◆ The task ◆
Show all lines below holding the string "mean".

[Dataset items]
"""

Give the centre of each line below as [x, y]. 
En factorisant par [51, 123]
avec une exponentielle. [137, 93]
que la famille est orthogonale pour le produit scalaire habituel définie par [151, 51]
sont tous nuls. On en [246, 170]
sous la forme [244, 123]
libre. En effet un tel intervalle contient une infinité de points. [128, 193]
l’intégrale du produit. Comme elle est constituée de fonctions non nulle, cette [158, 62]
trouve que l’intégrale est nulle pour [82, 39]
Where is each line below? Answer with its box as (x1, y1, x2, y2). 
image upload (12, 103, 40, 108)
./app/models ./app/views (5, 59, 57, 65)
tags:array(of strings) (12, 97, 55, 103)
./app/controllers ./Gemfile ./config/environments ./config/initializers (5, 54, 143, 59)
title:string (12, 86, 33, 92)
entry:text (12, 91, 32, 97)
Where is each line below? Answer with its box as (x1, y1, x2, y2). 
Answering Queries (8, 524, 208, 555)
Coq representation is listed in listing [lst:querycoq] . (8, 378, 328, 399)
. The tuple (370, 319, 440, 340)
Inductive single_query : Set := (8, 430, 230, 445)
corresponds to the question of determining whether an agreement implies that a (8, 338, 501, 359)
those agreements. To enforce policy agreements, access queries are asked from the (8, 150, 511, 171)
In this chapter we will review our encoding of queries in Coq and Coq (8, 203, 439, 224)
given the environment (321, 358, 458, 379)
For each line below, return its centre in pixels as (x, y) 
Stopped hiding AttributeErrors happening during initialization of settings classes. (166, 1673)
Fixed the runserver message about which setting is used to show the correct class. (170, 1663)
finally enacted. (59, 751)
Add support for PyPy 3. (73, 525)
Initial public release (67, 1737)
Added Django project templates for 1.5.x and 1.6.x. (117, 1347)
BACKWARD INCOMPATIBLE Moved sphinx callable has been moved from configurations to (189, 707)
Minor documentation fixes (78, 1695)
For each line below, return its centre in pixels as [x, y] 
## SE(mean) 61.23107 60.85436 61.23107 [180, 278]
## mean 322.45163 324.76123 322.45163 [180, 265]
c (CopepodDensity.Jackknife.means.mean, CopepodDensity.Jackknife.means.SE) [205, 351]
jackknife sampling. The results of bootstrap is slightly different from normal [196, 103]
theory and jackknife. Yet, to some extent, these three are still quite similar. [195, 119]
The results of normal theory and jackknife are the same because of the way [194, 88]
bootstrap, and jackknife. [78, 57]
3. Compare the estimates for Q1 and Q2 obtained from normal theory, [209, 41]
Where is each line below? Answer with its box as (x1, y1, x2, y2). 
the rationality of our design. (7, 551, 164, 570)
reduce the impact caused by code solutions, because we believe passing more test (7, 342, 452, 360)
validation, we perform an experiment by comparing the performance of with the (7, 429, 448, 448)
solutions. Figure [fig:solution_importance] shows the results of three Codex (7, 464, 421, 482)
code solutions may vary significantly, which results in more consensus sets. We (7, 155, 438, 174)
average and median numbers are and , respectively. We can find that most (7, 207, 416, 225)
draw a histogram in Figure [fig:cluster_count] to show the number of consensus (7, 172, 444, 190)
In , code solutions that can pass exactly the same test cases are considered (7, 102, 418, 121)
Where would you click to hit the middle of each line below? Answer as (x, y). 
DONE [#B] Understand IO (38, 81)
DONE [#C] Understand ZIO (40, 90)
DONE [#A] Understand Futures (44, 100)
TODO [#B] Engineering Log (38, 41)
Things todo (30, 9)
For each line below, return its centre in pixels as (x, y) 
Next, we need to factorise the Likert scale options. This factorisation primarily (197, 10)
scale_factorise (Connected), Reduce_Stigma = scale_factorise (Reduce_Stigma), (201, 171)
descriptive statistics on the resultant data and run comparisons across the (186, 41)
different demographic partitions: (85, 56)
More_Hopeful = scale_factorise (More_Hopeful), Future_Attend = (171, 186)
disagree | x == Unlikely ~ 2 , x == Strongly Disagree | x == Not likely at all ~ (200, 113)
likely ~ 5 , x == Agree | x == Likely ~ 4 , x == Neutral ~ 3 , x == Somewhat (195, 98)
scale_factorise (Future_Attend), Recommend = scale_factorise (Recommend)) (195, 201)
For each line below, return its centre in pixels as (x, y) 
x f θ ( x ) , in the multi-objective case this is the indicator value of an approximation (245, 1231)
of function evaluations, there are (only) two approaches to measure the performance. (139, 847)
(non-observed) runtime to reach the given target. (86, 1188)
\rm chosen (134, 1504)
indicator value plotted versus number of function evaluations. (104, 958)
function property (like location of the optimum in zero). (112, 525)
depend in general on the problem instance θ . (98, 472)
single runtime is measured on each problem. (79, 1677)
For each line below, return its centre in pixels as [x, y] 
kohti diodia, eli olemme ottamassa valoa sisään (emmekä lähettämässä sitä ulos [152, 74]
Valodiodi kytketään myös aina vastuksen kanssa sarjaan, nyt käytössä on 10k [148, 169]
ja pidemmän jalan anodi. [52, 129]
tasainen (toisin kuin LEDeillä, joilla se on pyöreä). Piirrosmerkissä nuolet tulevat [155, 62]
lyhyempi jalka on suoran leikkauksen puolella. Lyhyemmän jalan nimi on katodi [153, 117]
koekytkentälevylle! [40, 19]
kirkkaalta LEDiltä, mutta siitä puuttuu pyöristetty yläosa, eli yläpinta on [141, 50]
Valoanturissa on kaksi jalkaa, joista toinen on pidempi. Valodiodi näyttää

"""

◆ Answer section ◆
## SE(mean) 61.23107 60.85436 61.23107 [180, 278]
## mean 322.45163 324.76123 322.45163 [180, 265]
c (CopepodDensity.Jackknife.means.mean, CopepodDensity.Jackknife.means.SE) [205, 351]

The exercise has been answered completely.